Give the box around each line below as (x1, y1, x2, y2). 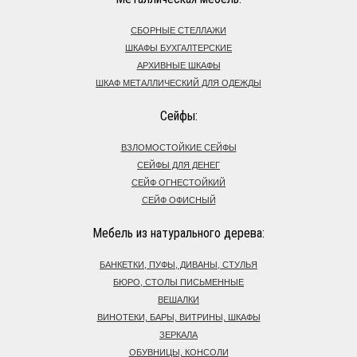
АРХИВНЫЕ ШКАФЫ (136, 60, 221, 70)
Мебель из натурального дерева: (92, 225, 265, 241)
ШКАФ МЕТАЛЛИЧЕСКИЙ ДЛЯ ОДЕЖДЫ (96, 77, 261, 88)
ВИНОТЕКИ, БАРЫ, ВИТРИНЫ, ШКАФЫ (96, 312, 261, 322)
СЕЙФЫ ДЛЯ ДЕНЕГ (137, 159, 220, 170)
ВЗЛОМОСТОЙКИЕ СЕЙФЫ (120, 142, 237, 152)
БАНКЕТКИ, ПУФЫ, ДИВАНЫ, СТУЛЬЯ (100, 259, 257, 269)
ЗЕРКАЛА (159, 329, 198, 339)
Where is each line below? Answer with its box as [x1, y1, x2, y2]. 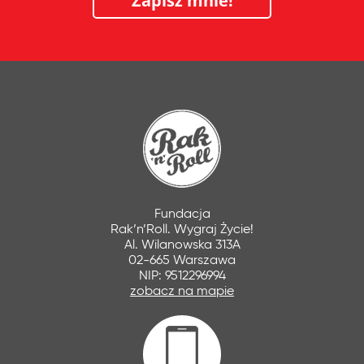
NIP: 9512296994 [138, 267, 226, 283]
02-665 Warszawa [128, 252, 236, 267]
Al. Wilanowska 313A [123, 236, 240, 252]
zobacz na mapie [130, 283, 234, 298]
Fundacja [154, 206, 210, 221]
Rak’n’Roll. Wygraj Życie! [110, 221, 253, 236]
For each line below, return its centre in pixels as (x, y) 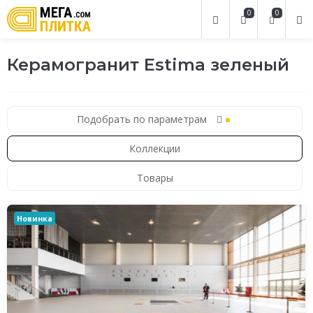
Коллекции (155, 148)
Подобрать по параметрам (143, 119)
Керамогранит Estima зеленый (148, 65)
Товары (155, 178)
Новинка (35, 218)
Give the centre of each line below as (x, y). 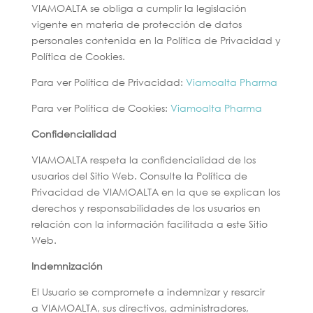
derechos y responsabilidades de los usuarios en (146, 208)
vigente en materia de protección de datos (136, 24)
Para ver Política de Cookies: (101, 108)
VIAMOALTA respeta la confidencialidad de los (143, 160)
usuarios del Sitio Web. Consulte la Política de (139, 176)
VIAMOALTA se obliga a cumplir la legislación (139, 8)
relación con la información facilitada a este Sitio (149, 224)
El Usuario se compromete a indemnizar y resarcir (148, 292)
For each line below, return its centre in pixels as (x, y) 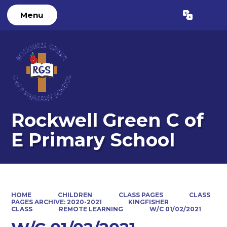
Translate (192, 17)
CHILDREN (75, 195)
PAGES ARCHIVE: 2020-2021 (57, 202)
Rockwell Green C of (108, 120)
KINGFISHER (148, 202)
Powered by (133, 17)
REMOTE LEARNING (91, 209)
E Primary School (93, 140)
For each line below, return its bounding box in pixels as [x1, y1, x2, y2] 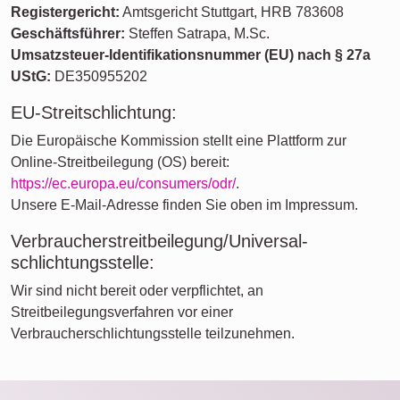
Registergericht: [11, 4, 120, 20]
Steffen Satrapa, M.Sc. [125, 26, 270, 41]
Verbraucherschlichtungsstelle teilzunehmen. [11, 326, 295, 341]
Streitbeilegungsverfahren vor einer [11, 304, 233, 320]
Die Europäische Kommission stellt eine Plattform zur [11, 133, 346, 148]
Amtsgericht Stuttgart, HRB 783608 [120, 4, 344, 20]
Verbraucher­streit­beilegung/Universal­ [11, 231, 308, 251]
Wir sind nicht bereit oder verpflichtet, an [11, 283, 263, 298]
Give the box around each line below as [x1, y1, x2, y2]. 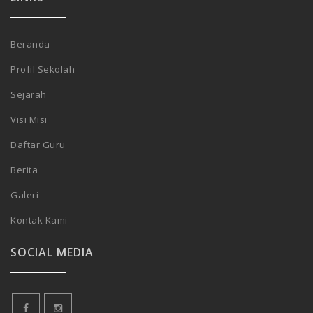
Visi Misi [10, 112, 48, 126]
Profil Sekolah [10, 62, 75, 75]
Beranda [10, 37, 50, 50]
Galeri [10, 188, 38, 201]
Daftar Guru [10, 138, 66, 151]
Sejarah [10, 87, 47, 101]
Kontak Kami [10, 213, 68, 226]
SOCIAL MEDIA [10, 244, 94, 260]
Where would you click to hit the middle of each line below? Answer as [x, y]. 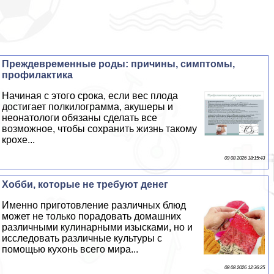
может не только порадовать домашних [92, 217]
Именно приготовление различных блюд [94, 206]
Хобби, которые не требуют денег [85, 185]
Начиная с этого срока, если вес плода [90, 96]
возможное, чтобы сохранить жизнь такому [100, 129]
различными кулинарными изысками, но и [98, 228]
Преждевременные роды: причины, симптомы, [119, 64]
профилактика [38, 75]
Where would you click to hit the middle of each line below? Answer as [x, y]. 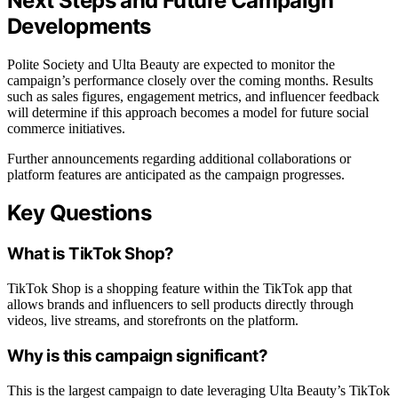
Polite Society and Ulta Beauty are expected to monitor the [171, 64]
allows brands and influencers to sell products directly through [180, 305]
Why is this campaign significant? [138, 355]
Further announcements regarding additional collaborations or [179, 158]
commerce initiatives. [66, 128]
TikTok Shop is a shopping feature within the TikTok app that [179, 289]
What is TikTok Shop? [91, 254]
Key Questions [80, 213]
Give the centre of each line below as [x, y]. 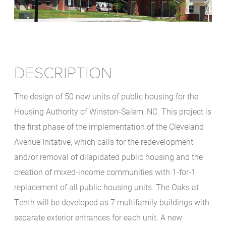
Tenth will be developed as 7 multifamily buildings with [111, 202]
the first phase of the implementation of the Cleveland [109, 126]
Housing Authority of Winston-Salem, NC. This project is [112, 111]
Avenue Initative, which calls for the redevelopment [103, 141]
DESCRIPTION [63, 73]
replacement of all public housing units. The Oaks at [106, 187]
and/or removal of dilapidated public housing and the [108, 156]
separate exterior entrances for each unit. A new [98, 217]
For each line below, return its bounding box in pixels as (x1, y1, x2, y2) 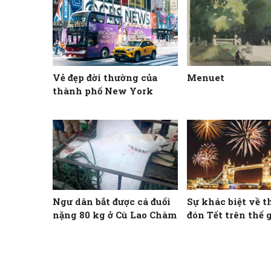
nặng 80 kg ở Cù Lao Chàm (53, 209, 177, 221)
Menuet (187, 71, 225, 83)
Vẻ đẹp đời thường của (53, 71, 157, 83)
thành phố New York (53, 84, 153, 97)
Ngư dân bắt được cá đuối (53, 195, 171, 208)
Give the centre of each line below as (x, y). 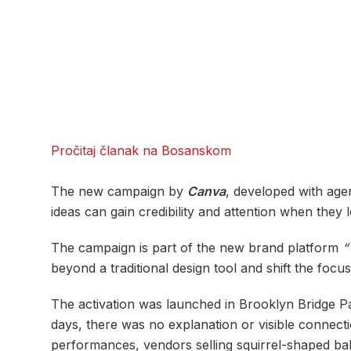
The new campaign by (119, 191)
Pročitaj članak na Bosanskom (141, 150)
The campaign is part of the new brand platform (197, 247)
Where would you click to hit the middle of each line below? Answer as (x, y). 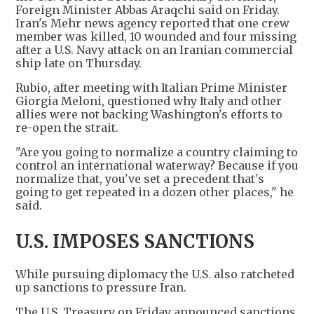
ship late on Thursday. (78, 63)
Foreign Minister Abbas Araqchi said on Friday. (148, 10)
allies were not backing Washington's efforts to (149, 115)
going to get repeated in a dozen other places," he (155, 192)
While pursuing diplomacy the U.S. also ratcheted (155, 274)
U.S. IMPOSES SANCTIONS (135, 242)
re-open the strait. (68, 128)
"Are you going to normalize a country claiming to (157, 152)
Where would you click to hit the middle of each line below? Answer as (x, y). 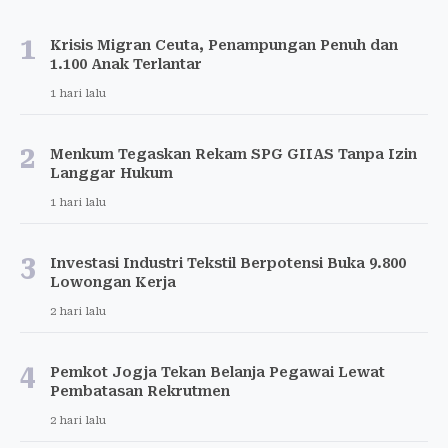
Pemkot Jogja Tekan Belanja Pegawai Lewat (217, 372)
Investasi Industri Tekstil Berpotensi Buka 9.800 (228, 263)
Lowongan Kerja (113, 282)
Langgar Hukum (111, 173)
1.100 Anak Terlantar (126, 64)
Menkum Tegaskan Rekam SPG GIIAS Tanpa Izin (233, 154)
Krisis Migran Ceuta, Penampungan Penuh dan (224, 45)
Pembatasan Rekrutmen (140, 391)
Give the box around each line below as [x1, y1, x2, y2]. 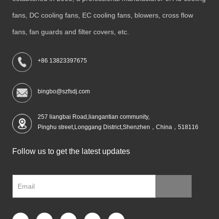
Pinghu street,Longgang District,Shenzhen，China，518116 [37, 124, 198, 131]
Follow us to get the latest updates [12, 147, 130, 155]
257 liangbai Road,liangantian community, [37, 113, 150, 121]
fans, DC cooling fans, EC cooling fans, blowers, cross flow [12, 11, 193, 20]
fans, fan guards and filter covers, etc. [12, 28, 131, 36]
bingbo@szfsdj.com [37, 88, 90, 95]
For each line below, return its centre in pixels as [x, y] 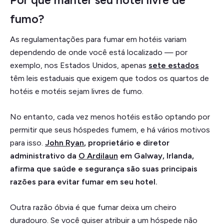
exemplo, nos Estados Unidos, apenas [79, 65]
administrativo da [44, 155]
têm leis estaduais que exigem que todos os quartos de [109, 78]
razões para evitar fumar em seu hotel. [84, 181]
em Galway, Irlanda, [156, 155]
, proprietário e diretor [127, 142]
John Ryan [64, 142]
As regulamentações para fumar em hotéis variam [98, 39]
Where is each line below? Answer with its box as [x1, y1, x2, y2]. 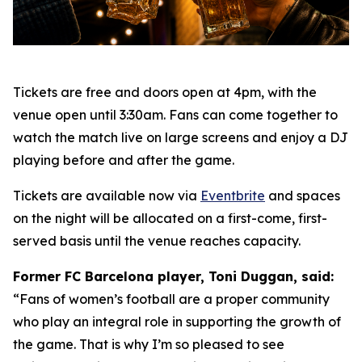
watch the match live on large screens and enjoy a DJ [13, 128, 348, 145]
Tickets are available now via [13, 187, 200, 204]
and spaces [265, 187, 340, 204]
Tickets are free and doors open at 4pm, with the [13, 83, 317, 100]
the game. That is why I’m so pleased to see [13, 335, 284, 352]
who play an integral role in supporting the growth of [13, 313, 341, 330]
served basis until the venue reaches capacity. [13, 232, 301, 249]
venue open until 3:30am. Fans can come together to [13, 106, 338, 123]
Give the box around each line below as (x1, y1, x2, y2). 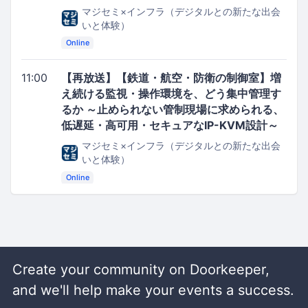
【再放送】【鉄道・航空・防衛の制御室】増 (61, 71, 281, 85)
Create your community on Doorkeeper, (12, 261, 269, 278)
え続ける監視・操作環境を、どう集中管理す (61, 87, 281, 101)
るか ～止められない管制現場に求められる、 (61, 102, 284, 117)
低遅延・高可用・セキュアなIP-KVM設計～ (61, 118, 278, 133)
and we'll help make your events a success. (12, 281, 294, 298)
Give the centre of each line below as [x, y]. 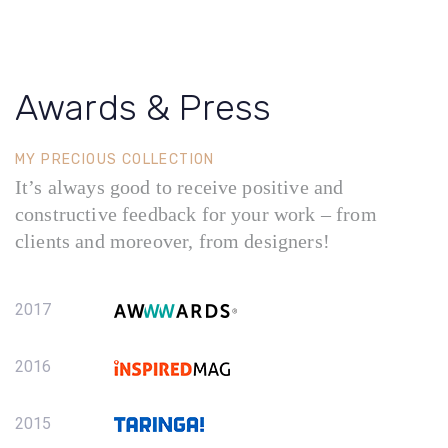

◆ ◆ ◆ ◆ ◆ ◆ ◆

ABOUT THIS TASK
For the word "Sitio", find every line in the data that holds it and copy that line.

ANSWER SECTION
usuarios del Sitio Web. Consulte la Política de (139, 176)
relación con la información facilitada a este Sitio (149, 224)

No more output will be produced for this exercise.